WHAT IS BEING ASKED >> Line by line, transcribe all of the entries exactly.

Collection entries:
Segment Open
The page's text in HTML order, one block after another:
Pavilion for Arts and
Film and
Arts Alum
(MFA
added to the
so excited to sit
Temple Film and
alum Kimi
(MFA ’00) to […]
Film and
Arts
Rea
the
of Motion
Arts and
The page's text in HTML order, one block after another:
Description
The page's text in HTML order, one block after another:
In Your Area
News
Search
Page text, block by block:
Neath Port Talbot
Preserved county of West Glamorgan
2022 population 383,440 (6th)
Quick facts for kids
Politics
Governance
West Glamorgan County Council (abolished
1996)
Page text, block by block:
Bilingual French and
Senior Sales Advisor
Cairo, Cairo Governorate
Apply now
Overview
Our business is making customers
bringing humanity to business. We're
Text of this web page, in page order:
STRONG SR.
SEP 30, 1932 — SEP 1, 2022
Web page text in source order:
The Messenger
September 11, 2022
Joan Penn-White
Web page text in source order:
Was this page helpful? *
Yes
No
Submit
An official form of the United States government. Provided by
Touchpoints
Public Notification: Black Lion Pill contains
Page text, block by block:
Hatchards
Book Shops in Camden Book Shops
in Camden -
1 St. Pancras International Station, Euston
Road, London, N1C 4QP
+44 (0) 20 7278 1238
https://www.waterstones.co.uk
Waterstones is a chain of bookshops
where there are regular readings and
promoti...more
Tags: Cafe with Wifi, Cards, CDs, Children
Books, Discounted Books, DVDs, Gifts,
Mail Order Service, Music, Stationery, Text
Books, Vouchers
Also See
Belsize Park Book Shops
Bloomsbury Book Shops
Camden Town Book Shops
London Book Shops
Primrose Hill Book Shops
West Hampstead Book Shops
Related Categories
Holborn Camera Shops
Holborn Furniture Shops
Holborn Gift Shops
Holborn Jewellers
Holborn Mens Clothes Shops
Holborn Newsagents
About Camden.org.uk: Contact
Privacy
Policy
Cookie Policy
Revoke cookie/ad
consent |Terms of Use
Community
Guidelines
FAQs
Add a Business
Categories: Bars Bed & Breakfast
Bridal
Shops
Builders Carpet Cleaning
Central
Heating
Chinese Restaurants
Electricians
Segment Closed
WRITTEN REPLY >>
The page's text in HTML order, one block after another:
Pavilion for Arts and
Film and
Arts Alum
(MFA
added to the
so excited to sit
Temple Film and
alum Kimi
(MFA ’00) to […]
Film and
Arts
Rea
the
of Motion
Arts and
The page's text in HTML order, one block after another:
Description
The page's text in HTML order, one block after another:
In Your Area
News
Search
Page text, block by block:
Neath Port Talbot
Preserved county of West Glamorgan
2022 population 383,440 (6th)
Quick facts for kids
Politics
Governance
West Glamorgan County Council (abolished
1996)
Page text, block by block:
Bilingual French and
Senior Sales Advisor
Cairo, Cairo Governorate
Apply now
Overview
Our business is making customers
bringing humanity to business. We're
Text of this web page, in page order:
STRONG SR.
SEP 30, 1932 — SEP 1, 2022
Web page text in source order:
The Messenger
September 11, 2022
Joan Penn-White
Web page text in source order:
Was this page helpful? *
Yes
No
Submit
An official form of the United States government. Provided by
Touchpoints
Public Notification: Black Lion Pill contains
Page text, block by block:
Hatchards
Book Shops in Camden Book Shops
in Camden -
1 St. Pancras International Station, Euston
Road, London, N1C 4QP
+44 (0) 20 7278 1238
https://www.waterstones.co.uk
Waterstones is a chain of bookshops
where there are regular readings and
promoti...more
Tags: Cafe with Wifi, Cards, CDs, Children
Books, Discounted Books, DVDs, Gifts,
Mail Order Service, Music, Stationery, Text
Books, Vouchers
Also See
Belsize Park Book Shops
Bloomsbury Book Shops
Camden Town Book Shops
London Book Shops
Primrose Hill Book Shops
West Hampstead Book Shops
Related Categories
Holborn Camera Shops
Holborn Furniture Shops
Holborn Gift Shops
Holborn Jewellers
Holborn Mens Clothes Shops
Holborn Newsagents
About Camden.org.uk: Contact
Privacy
Policy
Cookie Policy
Revoke cookie/ad
consent |Terms of Use
Community
Guidelines
FAQs
Add a Business
Categories: Bars Bed & Breakfast
Bridal
Shops
Builders Carpet Cleaning
Central
Heating
Chinese Restaurants
Electricians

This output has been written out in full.